While there is indirect evidence that human vaccination against STEC may be effective in preventing illness in humans, at present, there are no human vaccines or therapeutics for human STEC infections (19). A successful human vaccine would need to elicit antibodies aimed at either preventing STEC colonization in the intestinal tract or neutralizing Stx to prevent the development of HUS. Although STEC strains are generally susceptible to a variety of antibiotics, retrospective studies have shown that the use of antibiotics negatively alters the outcome of STEC infections, causing an increased incidence of HUS (12, 20, 23, 39). This is likely because the lysis of bacteria by some antibiotics leads to the increased release of toxin as well as to increased toxin synthesis during the induction of lysogenic toxin-producing bacteriophages (12, 23).
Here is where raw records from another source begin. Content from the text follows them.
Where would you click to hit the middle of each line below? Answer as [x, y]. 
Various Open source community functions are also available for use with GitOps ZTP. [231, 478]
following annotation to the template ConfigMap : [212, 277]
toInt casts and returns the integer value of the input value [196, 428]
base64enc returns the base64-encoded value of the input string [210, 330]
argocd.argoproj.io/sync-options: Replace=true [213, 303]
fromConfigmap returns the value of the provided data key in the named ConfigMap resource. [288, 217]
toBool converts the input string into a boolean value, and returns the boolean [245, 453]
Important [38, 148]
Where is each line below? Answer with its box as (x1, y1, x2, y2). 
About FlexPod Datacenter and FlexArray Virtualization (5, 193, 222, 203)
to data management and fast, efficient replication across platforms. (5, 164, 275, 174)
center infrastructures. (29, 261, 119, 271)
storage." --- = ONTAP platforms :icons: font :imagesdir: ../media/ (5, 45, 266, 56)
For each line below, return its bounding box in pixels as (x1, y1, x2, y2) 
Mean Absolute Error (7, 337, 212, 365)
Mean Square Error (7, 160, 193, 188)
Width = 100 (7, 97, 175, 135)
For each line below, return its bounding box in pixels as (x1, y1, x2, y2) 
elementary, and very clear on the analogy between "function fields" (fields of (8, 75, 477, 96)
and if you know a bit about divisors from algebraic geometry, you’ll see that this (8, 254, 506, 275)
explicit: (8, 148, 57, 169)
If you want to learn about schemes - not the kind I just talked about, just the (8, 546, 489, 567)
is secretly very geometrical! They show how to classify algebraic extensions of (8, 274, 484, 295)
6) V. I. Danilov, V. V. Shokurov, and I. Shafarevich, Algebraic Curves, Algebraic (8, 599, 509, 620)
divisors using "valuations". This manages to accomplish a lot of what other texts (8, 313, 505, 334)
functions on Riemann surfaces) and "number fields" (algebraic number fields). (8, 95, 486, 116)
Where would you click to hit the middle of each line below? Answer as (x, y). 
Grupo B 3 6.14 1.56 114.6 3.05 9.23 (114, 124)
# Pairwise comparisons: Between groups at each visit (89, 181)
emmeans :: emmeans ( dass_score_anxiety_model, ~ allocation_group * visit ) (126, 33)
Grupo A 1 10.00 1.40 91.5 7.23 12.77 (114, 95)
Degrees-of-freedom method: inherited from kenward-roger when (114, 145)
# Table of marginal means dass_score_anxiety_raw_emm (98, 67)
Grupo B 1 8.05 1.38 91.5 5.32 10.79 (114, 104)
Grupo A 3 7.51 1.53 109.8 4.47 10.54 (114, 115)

In this study, we evaluated the safety and immunogenicity of StxB1 administered by transcutaneous immunization (TCI). To determine the level of protection following immunization, we challenged rabbits with Stx-producing strain RDEC-H19A, a rabbit-enteropathogenic E. coli strain transduced with Stx-converting phage H19A (34). We demonstrated that the StxB1 delivered by TCI induced significant systemic immune responses. In vivo challenge studies showed significant protection from Stx-induced vascular and renal histopathology in StxB1-immunized rabbits. Our results suggest that vaccination with StxB subunits by TCI is a practical approach for the prevention or reduction of Stx-induced pathology.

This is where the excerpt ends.